E3 2015: Xbox Game Preview gestartet mit Elite Dangerous und The Long Dark

Microsoft hat auf der E3-Pressekonferenz am 15. Juni 2015 das Xbox Game Preview Programm vorgestellt und damit ein Vertriebsmodell auf die Xbox One gebracht, das Spielern den Zugriff auf Titel in aktiver Entwicklung erlaubt. Die ersten beiden Spiele standen noch am selben Tag im Store bereit: Elite: Dangerous von Frontier Developments und The Long Dark von Hinterland. Beide ließen sich ab dem ersten Tag spielen, obwohl die Entwicklung noch nicht abgeschlossen war.

Das Konzept ähnelt dem Early-Access-Modell der PC-Plattform Steam, setzt aber einen eigenen Akzent. Jeder Titel im Programm verfügt über eine kostenlose Testversion, mit der die Community vor dem Kauf einen Eindruck vom Entwicklungsstand gewinnen kann. Erst danach folgt die Kaufentscheidung. Entwickler erhalten im Gegenzug eine zahlende Nutzerbasis, deren Rückmeldungen direkt in den weiteren Entwicklungsprozess einfließen. Aus einem klassischen Closed-Beta-Verhältnis wird so eine laufende, monetarisierte Feedbackschleife.

Vom Selfpublishing zum Verkauf unfertiger Spiele

Game Preview baut auf der Infrastruktur auf, die Microsoft mit dem Selfpublishing-Programm ID@Xbox geschaffen hatte. ID@Xbox ermöglichte unabhängigen Studios, eigene Titel ohne klassischen Publisher auf die Konsole zu bringen. Neben Hardware wie dem Xbox Elite Wireless Controller setzte Microsoft auf der E3 2015 damit auch neue Vertriebsmodelle für Spiele in Entwicklung. Game Preview erweitert das Modell um eine zeitliche Dimension: Studios müssen nicht mehr bis zur Fertigstellung warten, um Einnahmen zu erzielen, sondern können ein Spiel bereits während der Produktion verkaufen. Elite: Dangerous war zum Startzeitpunkt auf dem PC bereits veröffentlicht, die Konsolenfassung jedoch noch in Arbeit. The Long Dark befand sich auf allen Plattformen im Early-Access-Stadium.

Für kleine Teams verändert das die Finanzierungslage. Einnahmen fließen früher, was die Liquidität während der teuersten Entwicklungsphase verbessert.
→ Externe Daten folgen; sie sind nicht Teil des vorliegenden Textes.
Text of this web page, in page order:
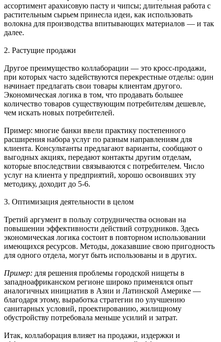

Gleichzeitig liefert die zahlende Nutzerschaft Telemetrie und qualitatives Feedback auf der Zielhardware, lange bevor ein Spiel als fertig gilt. Genau dieser Datenpunkt fehlte vielen Konsolenentwicklungen zuvor, weil Tests fast ausschließlich auf Entwicklerkits liefen.

Zwei Titel als Testlauf

Die Auswahl der Starttitel war kein Zufall. Elite: Dangerous ist ein Weltraum-Massively-Multiplayer-Titel mit einer in voller galaktischer Größe nachgebildeten Milchstraße und einer fortlaufenden Erzählung, also ein technisch und inhaltlich ständig wachsendes Projekt, das vom kontinuierlichen Ausbau profitiert. The Long Dark ist eine Survival-Erfahrung in einer weiten, vereisten Wildnis, in der Solospieler ohne vorgegebene Hilfen zurechtkommen müssen. Beide Spiele eignen sich für ein iteratives Modell, weil ihr Umfang ohnehin schrittweise erweitert wird.
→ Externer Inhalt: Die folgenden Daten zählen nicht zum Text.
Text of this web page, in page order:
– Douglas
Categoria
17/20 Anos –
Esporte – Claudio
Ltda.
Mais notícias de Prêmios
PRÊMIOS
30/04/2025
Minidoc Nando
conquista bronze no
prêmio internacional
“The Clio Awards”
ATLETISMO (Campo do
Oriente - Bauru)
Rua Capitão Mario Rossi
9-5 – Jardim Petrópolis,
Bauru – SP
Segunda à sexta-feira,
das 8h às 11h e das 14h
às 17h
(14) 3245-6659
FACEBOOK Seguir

Microsoft startete Game Preview ausdrücklich als Pilotprogramm. Die kostenlose Probefassung jedes Titels war dabei das zentrale Unterscheidungsmerkmal gegenüber dem reinen Bezahlmodell anderer Plattformen, weil sie das Kaufrisiko für unfertige Software senkt. Für unabhängige Studios entstand damit ein Weg, ein Spiel auf der Konsole zu finanzieren, zu testen und parallel weiterzuentwickeln, ohne auf einen externen Geldgeber angewiesen zu sein.